_WHAT TO PRODUCE:_ Find every line with the string "final" in the material below and copy it.

_MATERIAL PROVIDED:_
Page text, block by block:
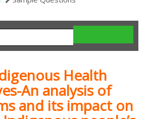
Health
An analysis of
and its impact on
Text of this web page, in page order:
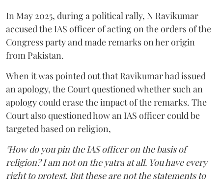
In May 2025, during a political rally, N Ravikumar
accused the IAS officer of acting on the orders of the
Congress party and made remarks on her origin
from Pakistan.
When it was pointed out that Ravikumar had issued
an apology, the Court questioned whether such an
apology could erase the impact of the remarks. The
Court also questioned how an IAS officer could be
targeted based on religion,
"How do you pin the IAS officer on the basis of
religion? I am not on the yatra at all. You have every
right to protest. But these are not the statements to
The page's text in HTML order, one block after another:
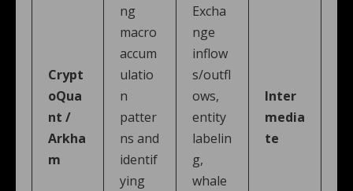
Crypt
oQua
nt /
Arkha
m
ng
macro
accum
ulatio
n
patter
ns and
identif
ying
Excha
nge
inflow
s/outfl
ows,
entity
labelin
g,
whale
Inter
media
te
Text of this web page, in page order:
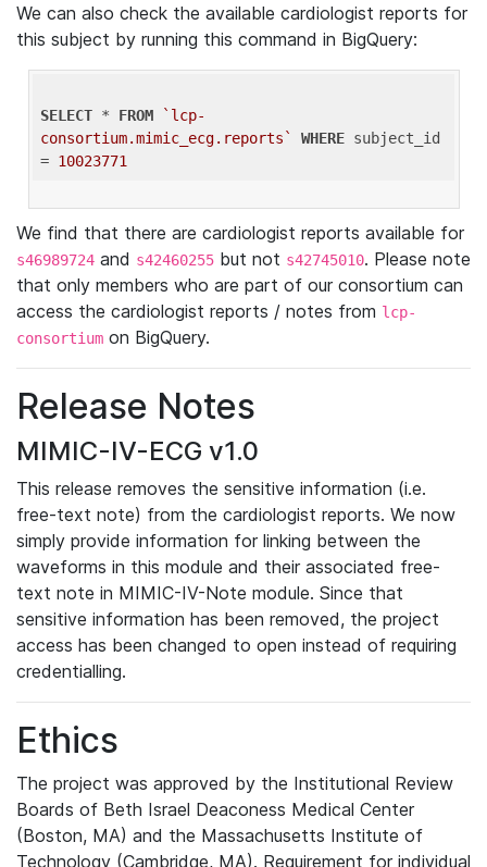
We can also check the available cardiologist reports for
this subject by running this command in BigQuery:
SELECT * FROM
`lcp-
consortium.mimic_ecg.reports`
WHERE subject_id
= 10023771
We find that there are cardiologist reports available for
s46989724 and s42460255 but not s42745010. Please note
that only members who are part of our consortium can
access the cardiologist reports / notes from lcp-
consortium on BigQuery.
Release Notes
MIMIC-IV-ECG v1.0
This release removes the sensitive information (i.e.
free-text note) from the cardiologist reports. We now
simply provide information for linking between the
waveforms in this module and their associated free-
text note in MIMIC-IV-Note module. Since that
sensitive information has been removed, the project
access has been changed to open instead of requiring
credentialling.
Ethics
The project was approved by the Institutional Review
Boards of Beth Israel Deaconess Medical Center
(Boston, MA) and the Massachusetts Institute of
Technology (Cambridge, MA). Requirement for individual
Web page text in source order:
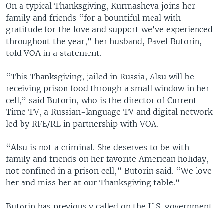
On a typical Thanksgiving, Kurmasheva joins her
family and friends “for a bountiful meal with
gratitude for the love and support we’ve experienced
throughout the year,” her husband, Pavel Butorin,
told VOA in a statement.
“This Thanksgiving, jailed in Russia, Alsu will be
receiving prison food through a small window in her
cell,” said Butorin, who is the director of Current
Time TV, a Russian-language TV and digital network
led by RFE/RL in partnership with VOA.
“Alsu is not a criminal. She deserves to be with
family and friends on her favorite American holiday,
not confined in a prison cell,” Butorin said. “We love
her and miss her at our Thanksgiving table.”
Butorin has previously called on the U.S. government
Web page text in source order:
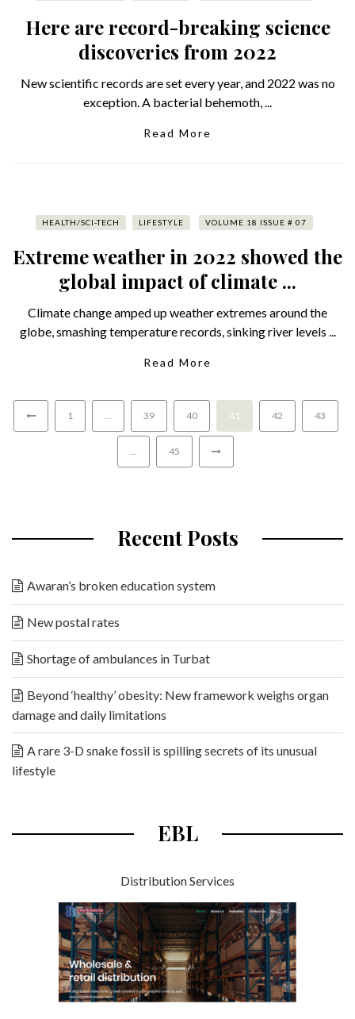
Here are record-breaking science
discoveries from 2022
New scientific records are set every year, and 2022 was no
exception. A bacterial behemoth, ...
Read More
HEALTH/SCI-TECH LIFESTYLE VOLUME 18 ISSUE # 07
Extreme weather in 2022 showed the
global impact of climate ...
Climate change amped up weather extremes around the
globe, smashing temperature records, sinking river levels ...
Read More
1 … 39 40 41 42 43
… 45
Recent Posts
Awaran’s broken education system
New postal rates
Shortage of ambulances in Turbat
Beyond ‘healthy’ obesity: New framework weighs organ
damage and daily limitations
A rare 3-D snake fossil is spilling secrets of its unusual
lifestyle
EBL
Distribution Services
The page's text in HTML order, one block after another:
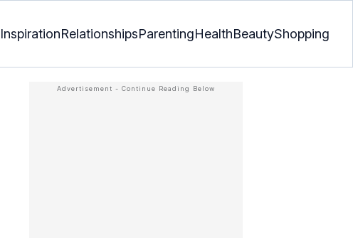
InspirationRelationshipsParentingHealthBeautyShopping
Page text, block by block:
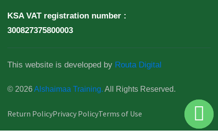
KSA VAT registration number :
300827375800003
This website is developed by Routa Digital
© 2026Alshaimaa Training. All Rights Reserved.
Return PolicyPrivacy PolicyTerms of Use
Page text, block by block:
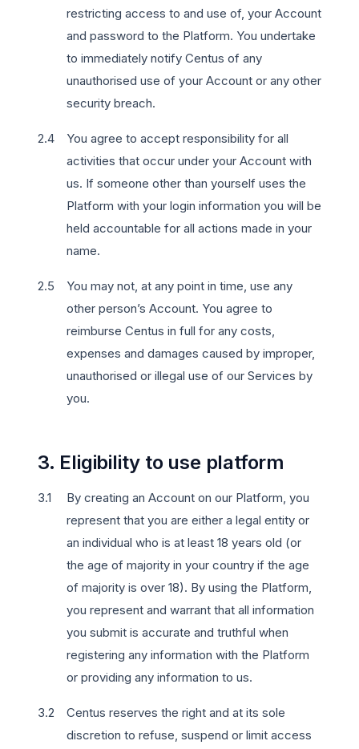
restricting access to and use of, your Account
and password to the Platform. You undertake
to immediately notify Centus of any
unauthorised use of your Account or any other
security breach.
You agree to accept responsibility for all
activities that occur under your Account with
us. If someone other than yourself uses the
Platform with your login information you will be
held accountable for all actions made in your
name.
You may not, at any point in time, use any
other person’s Account. You agree to
reimburse Centus in full for any costs,
expenses and damages caused by improper,
unauthorised or illegal use of our Services by
you.
3. Eligibility to use platform
By creating an Account on our Platform, you
represent that you are either a legal entity or
an individual who is at least 18 years old (or
the age of majority in your country if the age
of majority is over 18). By using the Platform,
you represent and warrant that all information
you submit is accurate and truthful when
registering any information with the Platform
or providing any information to us.
Centus reserves the right and at its sole
discretion to refuse, suspend or limit access
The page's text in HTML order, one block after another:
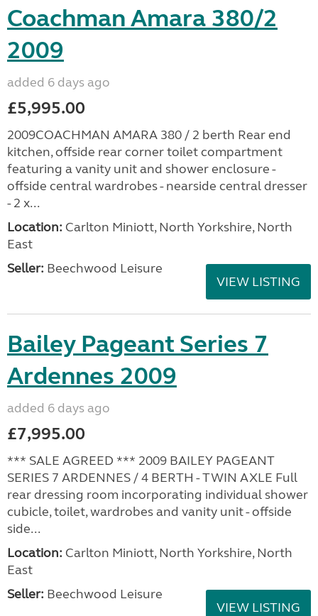
Coachman Amara 380/2
2009
added 6 days ago
£5,995.00
2009COACHMAN AMARA 380 / 2 berth Rear end
kitchen, offside rear corner toilet compartment
featuring a vanity unit and shower enclosure -
offside central wardrobes - nearside central dresser
- 2 x...
Location: Carlton Miniott, North Yorkshire, North
East
Seller: Beechwood Leisure
VIEW LISTING
Bailey Pageant Series 7
Ardennes 2009
added 6 days ago
£7,995.00
*** SALE AGREED *** 2009 BAILEY PAGEANT
SERIES 7 ARDENNES / 4 BERTH - TWIN AXLE Full
rear dressing room incorporating individual shower
cubicle, toilet, wardrobes and vanity unit - offside
side...
Location: Carlton Miniott, North Yorkshire, North
East
Seller: Beechwood Leisure
VIEW LISTING
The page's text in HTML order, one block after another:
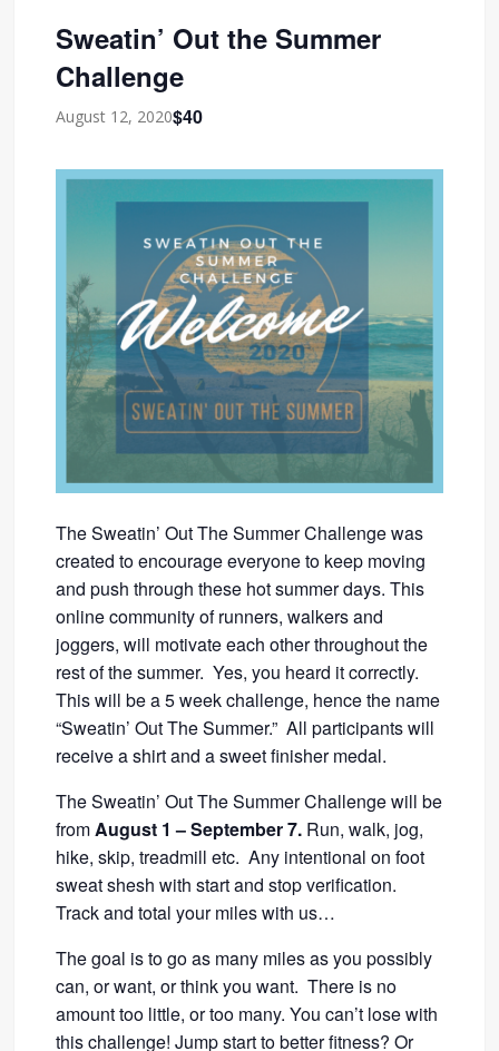
Sweatin’ Out the Summer
Challenge
August 12, 2020$40
The Sweatin’ Out The Summer Challenge was
created to encourage everyone to keep moving
and push through these hot summer days. This
online community of runners, walkers and
joggers, will motivate each other throughout the
rest of the summer. Yes, you heard it correctly.
This will be a 5 week challenge, hence the name
“Sweatin’ Out The Summer.” All participants will
receive a shirt and a sweet finisher medal.
The Sweatin’ Out The Summer Challenge will be
fromAugust 1 – September 7. Run, walk, jog,
hike, skip, treadmill etc. Any intentional on foot
sweat shesh with start and stop verification.
Track and total your miles with us…
The goal is to go as many miles as you possibly
can, or want, or think you want. There is no
amount too little, or too many. You can’t lose with
this challenge! Jump start to better fitness? Or
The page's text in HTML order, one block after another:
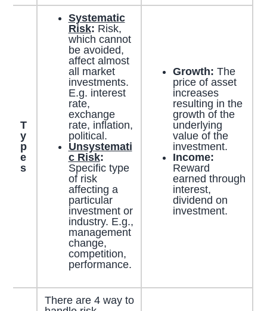
T
y
p
e
s
Systematic
Risk: Risk,
which cannot
be avoided,
affect almost
all market
investments.
E.g. interest
rate,
exchange
rate, inflation,
political.
Unsystemati
c Risk:
Specific type
of risk
affecting a
particular
investment or
industry. E.g.,
management
change,
competition,
performance.
Growth: The
price of asset
increases
resulting in the
growth of the
underlying
value of the
investment.
Income:
Reward
earned through
interest,
dividend on
investment.
There are 4 way to
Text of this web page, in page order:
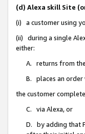
(d) Alexa skill Site
(i) a customer using
(ii) during a single
either:
A. returns from
B. places an order
the customer
C. via Alexa, or
D. by adding that
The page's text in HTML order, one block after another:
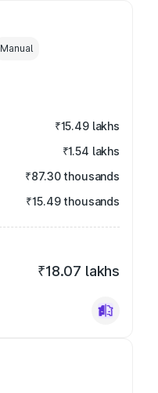
Manual
₹15.49 lakhs
₹1.54 lakhs
₹87.30 thousands
₹15.49 thousands
₹18.07 lakhs
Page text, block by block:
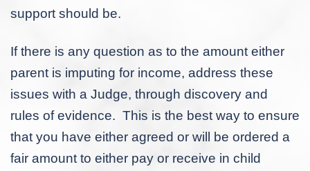
support should be.
If there is any question as to the amount either
parent is imputing for income, address these
issues with a Judge, through discovery and
rules of evidence. This is the best way to ensure
that you have either agreed or will be ordered a
fair amount to either pay or receive in child
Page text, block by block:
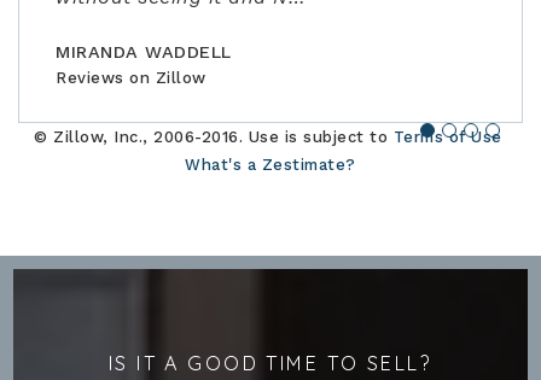
MIRANDA WADDELL
Reviews on Zillow
Reviews on Zillow
Reviews on Zillow
Reviews on Zillow
© Zillow, Inc., 2006-2016. Use is subject to Terms of Use
What's a Zestimate?
IS IT A GOOD TIME TO SELL?
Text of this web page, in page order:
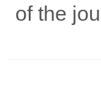
of the
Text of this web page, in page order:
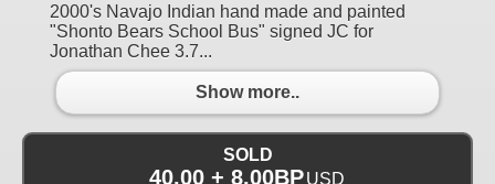
2000's Navajo Indian hand made and painted
"Shonto Bears School Bus" signed JC for
Jonathan Chee 3.7...
Show more..
SOLD
40.00 + 8.00BP USD
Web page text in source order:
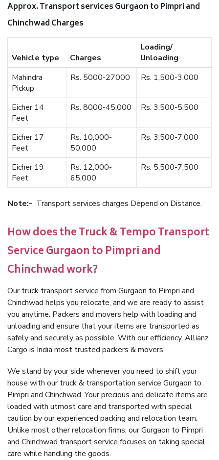
Approx. Transport services Gurgaon to Pimpri and
Chinchwad Charges
Vehicle type Charges
Loading/
Unloading
Mahindra
Pickup
Rs. 5000-27000 Rs. 1,500-3,000
Eicher 14
Feet
Rs. 8000-45,000 Rs. 3,500-5,500
Eicher 17
Feet
Rs. 10,000-
50,000
Rs. 3,500-7,000
Eicher 19
Feet
Rs. 12,000-
65,000
Rs. 5,500-7,500
Note:- Transport services charges Depend on Distance.
How does the Truck & Tempo Transport
Service Gurgaon to Pimpri and
Chinchwad work?
Our truck transport service from Gurgaon to Pimpri and
Chinchwad helps you relocate, and we are ready to assist
you anytime. Packers and movers help with loading and
unloading and ensure that your items are transported as
safely and securely as possible. With our efficiency, Allianz
Cargo is India most trusted packers & movers.
We stand by your side whenever you need to shift your
house with our truck & transportation service Gurgaon to
Pimpri and Chinchwad. Your precious and delicate items are
loaded with utmost care and transported with special
caution by our experienced packing and relocation team.
Unlike most other relocation firms, our Gurgaon to Pimpri
and Chinchwad transport service focuses on taking special
care while handling the goods.
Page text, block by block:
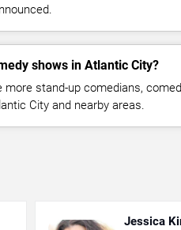
shows in Atlantic City?
more stand-up comedians,
City and nearby areas.
Jessica
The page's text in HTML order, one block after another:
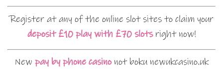
Register at any of the online slot sites to claim your
deposit £10 play with £70 slotsright now!
New pay by phone casinonot boku newukcasino.uk
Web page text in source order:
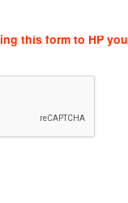
this form to HP
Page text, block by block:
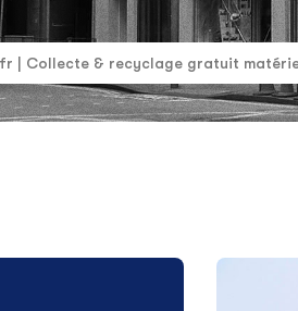
| Collecte & recyclage gratuit
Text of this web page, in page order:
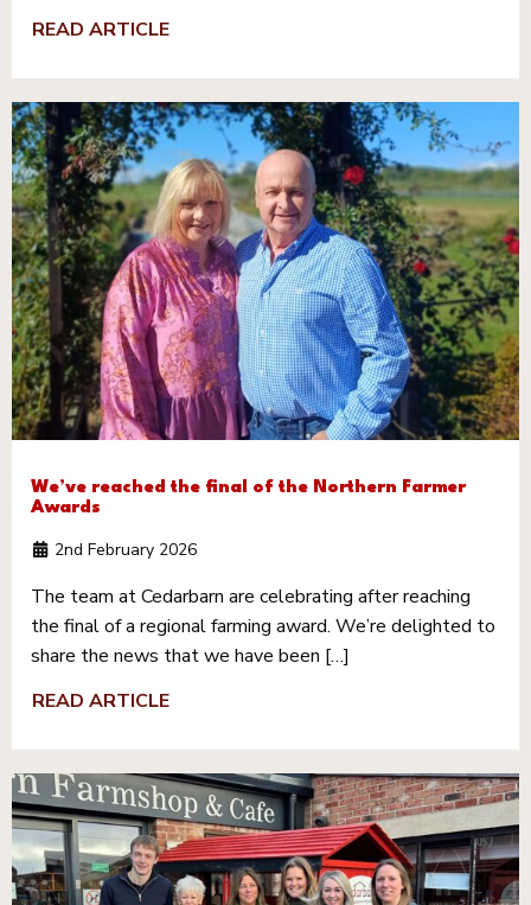
READ ARTICLE
We’ve reached the final of the Northern Farmer
Awards
2nd February 2026
The team at Cedarbarn are celebrating after reaching
the final of a regional farming award. We’re delighted to
share the news that we have been […]
READ ARTICLE
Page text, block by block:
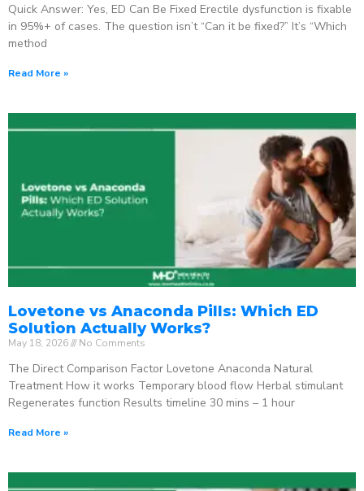
Quick Answer: Yes, ED Can Be Fixed Erectile dysfunction is fixable
in 95%+ of cases. The question isn’t “Can it be fixed?” It’s “Which
method
Read More »
Lovetone vs Anaconda Pills: Which ED
Solution Actually Works?
May 18, 2026 No Comments
The Direct Comparison Factor Lovetone Anaconda Natural
Treatment How it works Temporary blood flow Herbal stimulant
Regenerates function Results timeline 30 mins – 1 hour
Read More »

_EXERCISE OUTPUT:_
We’ve reached the final of the Northern Farmer
the final of a regional farming award. We’re delighted to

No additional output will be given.